Instructions to follow:
The answer must repeat every record exactly, with no pictures in it.

Stored records:
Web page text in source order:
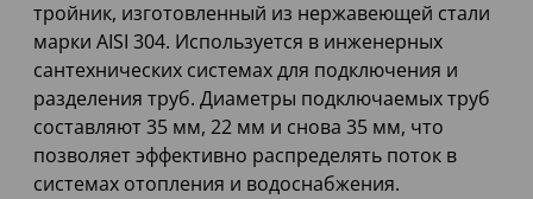
тройник, изготовленный из нержавеющей стали
марки AISI 304. Используется в инженерных
сантехнических системах для подключения и
разделения труб. Диаметры подключаемых труб
составляют 35 мм, 22 мм и снова 35 мм, что
позволяет эффективно распределять поток в
системах отопления и водоснабжения.
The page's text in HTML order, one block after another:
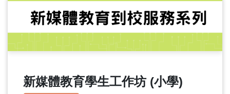
訊
於
我
新媒體教育學生工作坊 (小學)
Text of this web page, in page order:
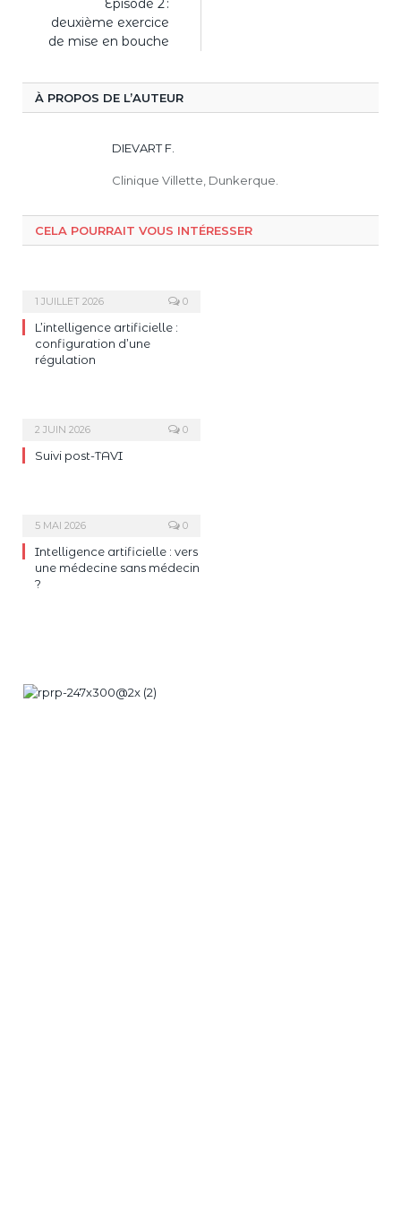
Épisode 2 :
deuxième exercice
de mise en bouche
À PROPOS DE L’AUTEUR
DIEVART F.
Clinique Villette, Dunkerque.
CELA POURRAIT VOUS INTÉRESSER
1 JUILLET 2026 0
L’intelligence artificielle :
configuration d’une
régulation
2 JUIN 2026 0
Suivi post-TAVI
5 MAI 2026 0
Intelligence artificielle : vers
une médecine sans médecin
?

The answer:
Web page text in source order:
тройник, изготовленный из нержавеющей стали
марки AISI 304. Используется в инженерных
сантехнических системах для подключения и
разделения труб. Диаметры подключаемых труб
составляют 35 мм, 22 мм и снова 35 мм, что
позволяет эффективно распределять поток в
системах отопления и водоснабжения.
The page's text in HTML order, one block after another:
訊
於
我
新媒體教育學生工作坊 (小學)
Text of this web page, in page order:
Épisode 2 :
deuxième exercice
de mise en bouche
À PROPOS DE L’AUTEUR
DIEVART F.
Clinique Villette, Dunkerque.
CELA POURRAIT VOUS INTÉRESSER
1 JUILLET 2026 0
L’intelligence artificielle :
configuration d’une
régulation
2 JUIN 2026 0
Suivi post-TAVI
5 MAI 2026 0
Intelligence artificielle : vers
une médecine sans médecin
?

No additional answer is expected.